Asset Previews in USD

Copyright © 2022, Pixar Animation Studios, version 1.0

Introduction

Fast, scalable browsing of numerous USD assets is a concern that grows in importance as the number of readily available assets grows. On many platforms it will be impractical to load and render all assets in a directory just-in-time to generate preview/thumbnail views, even using background threads and caching. We therefore propose an encoding in USD for specifying pre-generated, lightweight preview assets for USD scenes, that can be recovered from a USD asset with small expense.

While we expect to eventually expand the kinds and variations of previews USD assets are allowed to contain, we propose to start out very simply with basic thumbnail images, encoded in a forward-looking way.

Proposal

Object Model

The first association that comes to mind for previews is one between a stage (i.e. the root layer of an asset) and a preview. However, many assets will have more than one interesting element that may benefit from having its own preview. One example might be a material library, where we would like independent previews for each material. Another example might be a scene (such as the open Moana Island dataset ) that embeds multiple user-facing cameras, and it would be useful to have a pre-rendered thumbnail image for each camera view. A final example might be that in an assembly representing an environment, like the Moana island, while we would of course want a default preview of the entire scene, it may also be useful to discover and present all of the referenceable assets used by the environment.

All of these use-cases suggest instead associating previews with prims, rather than layers. How, then, do we facilitate the base-level need to “specify the preview for the scene”? It is already accepted practice in USD content creation to specify an asset’s defaultPrim in layer metadata, which names a root prim that represents the default reference target for the scene. We propose to leverage this pattern, stipulating that the preview for a stage is the preview specified on the stage’s defaultPrim.
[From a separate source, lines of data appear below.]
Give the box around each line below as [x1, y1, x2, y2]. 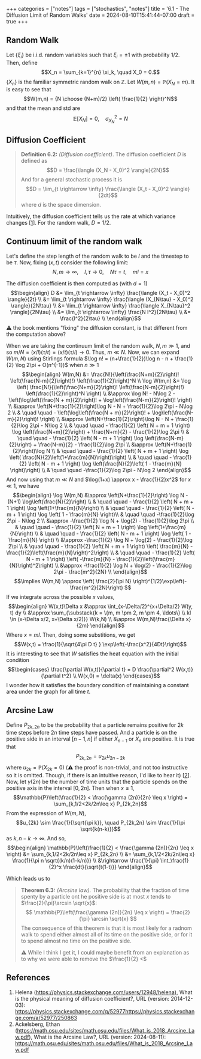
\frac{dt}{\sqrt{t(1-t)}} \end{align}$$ [63, 863, 153, 870]
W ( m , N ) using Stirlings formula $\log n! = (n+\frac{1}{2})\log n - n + [6, 354, 173, 362]
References [6, 973, 50, 983]
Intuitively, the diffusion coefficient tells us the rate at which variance [6, 213, 176, 220]
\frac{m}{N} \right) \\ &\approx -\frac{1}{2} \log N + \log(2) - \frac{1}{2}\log [8, 536, 193, 543]
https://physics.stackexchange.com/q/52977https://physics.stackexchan [14, 1007, 195, 1015]
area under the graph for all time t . [6, 688, 91, 695]
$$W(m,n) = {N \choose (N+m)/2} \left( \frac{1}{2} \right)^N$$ [23, 96, 178, 103]
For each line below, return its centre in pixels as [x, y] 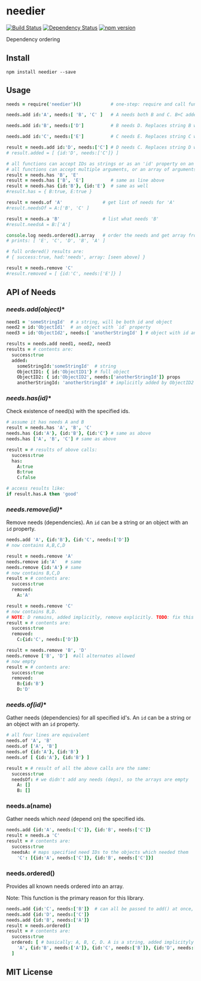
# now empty [21, 661]
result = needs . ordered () [38, 926]
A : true [25, 467]
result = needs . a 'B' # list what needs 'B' [83, 219]
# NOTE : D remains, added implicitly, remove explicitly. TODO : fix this [100, 617]
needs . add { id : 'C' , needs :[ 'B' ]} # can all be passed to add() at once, [100, 909]
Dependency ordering [33, 39]
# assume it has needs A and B [45, 422]
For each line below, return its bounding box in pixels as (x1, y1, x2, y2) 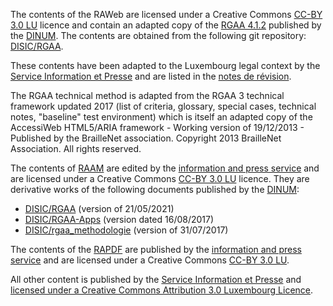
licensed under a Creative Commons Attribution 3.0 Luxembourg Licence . (10, 284, 314, 296)
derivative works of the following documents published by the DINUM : (10, 184, 300, 195)
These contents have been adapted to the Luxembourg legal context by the (10, 60, 321, 71)
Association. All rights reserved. (10, 143, 142, 154)
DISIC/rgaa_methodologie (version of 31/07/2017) (24, 224, 229, 236)
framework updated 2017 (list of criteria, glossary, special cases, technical (10, 100, 317, 112)
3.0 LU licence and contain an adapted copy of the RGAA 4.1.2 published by (10, 19, 322, 31)
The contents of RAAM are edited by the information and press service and (10, 162, 320, 174)
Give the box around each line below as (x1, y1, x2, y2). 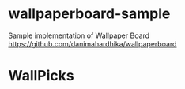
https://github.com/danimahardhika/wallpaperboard (8, 39, 177, 48)
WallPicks (8, 67, 74, 85)
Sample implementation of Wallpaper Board (8, 31, 150, 40)
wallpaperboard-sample (8, 5, 171, 23)
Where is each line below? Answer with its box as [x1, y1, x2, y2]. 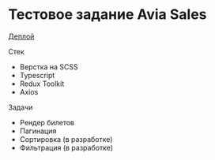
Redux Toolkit [19, 79, 65, 88]
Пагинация [19, 126, 57, 136]
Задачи [8, 102, 33, 112]
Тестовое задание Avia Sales [8, 6, 207, 24]
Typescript [19, 70, 55, 80]
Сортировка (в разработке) [19, 134, 113, 143]
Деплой [8, 32, 35, 41]
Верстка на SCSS [19, 61, 79, 72]
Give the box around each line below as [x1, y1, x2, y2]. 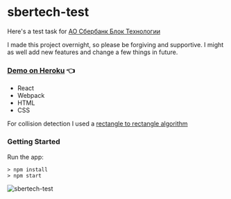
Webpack [17, 92, 45, 100]
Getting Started [7, 137, 60, 146]
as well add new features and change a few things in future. [7, 48, 178, 56]
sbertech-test [7, 4, 89, 20]
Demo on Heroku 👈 [7, 65, 76, 75]
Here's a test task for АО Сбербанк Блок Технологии [7, 27, 161, 35]
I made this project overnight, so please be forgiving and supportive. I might [7, 40, 224, 49]
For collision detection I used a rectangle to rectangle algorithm [7, 119, 189, 128]
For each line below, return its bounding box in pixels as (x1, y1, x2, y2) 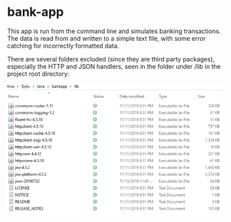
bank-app (7, 4, 64, 20)
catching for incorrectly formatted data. (7, 41, 119, 50)
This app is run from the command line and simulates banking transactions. (7, 27, 221, 35)
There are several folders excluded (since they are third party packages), (7, 54, 215, 63)
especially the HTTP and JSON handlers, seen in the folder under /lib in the (7, 62, 221, 70)
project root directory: (7, 70, 70, 78)
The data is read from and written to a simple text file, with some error (7, 34, 206, 42)
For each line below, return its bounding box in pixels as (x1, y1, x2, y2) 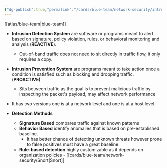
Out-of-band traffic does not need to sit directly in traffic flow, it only (19, 51, 161, 57)
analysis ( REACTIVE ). (11, 41, 57, 47)
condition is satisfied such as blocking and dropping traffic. (11, 71, 134, 77)
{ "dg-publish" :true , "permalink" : (4, 7, 74, 12)
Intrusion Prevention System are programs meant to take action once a (11, 66, 160, 72)
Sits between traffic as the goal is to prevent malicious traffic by (19, 85, 151, 92)
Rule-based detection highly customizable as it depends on (19, 146, 143, 152)
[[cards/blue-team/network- (66, 152, 124, 158)

To ensure the specification is robust in the face of common manipulations like overriding a scene by creating a new, initially empty layer that sublayers an existing scene (which is what usdview’s “Save Overrides” does), we require that the defaultPrim be composed in order to extract the previews, and we will discuss below how we can ensure that process requires minimal computation.

Relationship to UsdGeomModel Texture Cards

Associating images or other “lightweight previews” with prims sounds very similar to what we already encode in UsdGeomModel’s “cards” DrawMode? The GeomModel feature was designed to address targeted needs of 3D rendering of very large scenes. It is therefore limited in two important ways that facilitate its use in scalable 3D rendering, but we find too limiting for the needs of external clients who are not necessarily interested in performing Hydra or other 3D rendering:

  1. GeomModel is tied to the Model Hierarchy, and as discussed at the beginning of this section, we want to be able to encode previews on Material, Camera, or other prims that are not part of the model hierarchy.

  2. Texture cards are tied to specific orthographic views, which serves their embedding as “2.x dimension” objects in a 3D space, but for, e.g. 2D catalog and preview needs, more artistically crafted views may be more appropriate.

Concrete Encoding

We propose to specify preview assets such as thumbnails using a scene description dictionary datatype, which provides great flexibility in authoring and organizational nesting. Given the strong affinity of previews with assets, we propose to encode previews as an extension of the existing assetInfo dictionary. Leveraging assetInfo has the additional benefit of making the proposed data backwards and forwards compatible with essentially all versions of USD; one can interact with assetInfo using generic API’s in applications using old versions of USD to process assets with previews.

The initial recognized/supported structure for a “default” thumbnail would look like the following in usda serialization:

assetInfo = {
  dictionary previews = {
      dictionary thumbnails = {
          dictionary default = {
              asset defaultImage = @chair_thumb.jpg@
          }
      }
  }
}

Where defaultImage must identify an image of a format allowed in USDZ packages.

The triple-nesting of dictionaries for a single thumbnail may seem like overkill, but it allows us room to grow:

  • Alternative types of previews to thumbnail images (e.g. simplified 3D USD representations)

  • Alternative sets of thumbnails (per-renderer, variations, etc)

  • More than one fidelity, size, turntable, lenticular, etc view of a given “thumbnail”

However, all of these extensions require design and debate, and our initial goal is to serve basic needs on an accelerated schedule. We will explore them in an extension to this proposal in the future.

Schema

We propose to add an applied schema, UsdMediaPreviewsAPI in the UsdMedia domain for interacting with previews on prims. Even though the schema would possess no properties, requiring an application of an API schema to encode its metadata provides an idiomatic, fast, and validatable means of discovering which prims possess previews. The schema would also provide a method that takes an SdfLayer, and manages a stage and population strategy for the client who needs only to extract the default asset preview data (i.e. on the default prim) from a stage.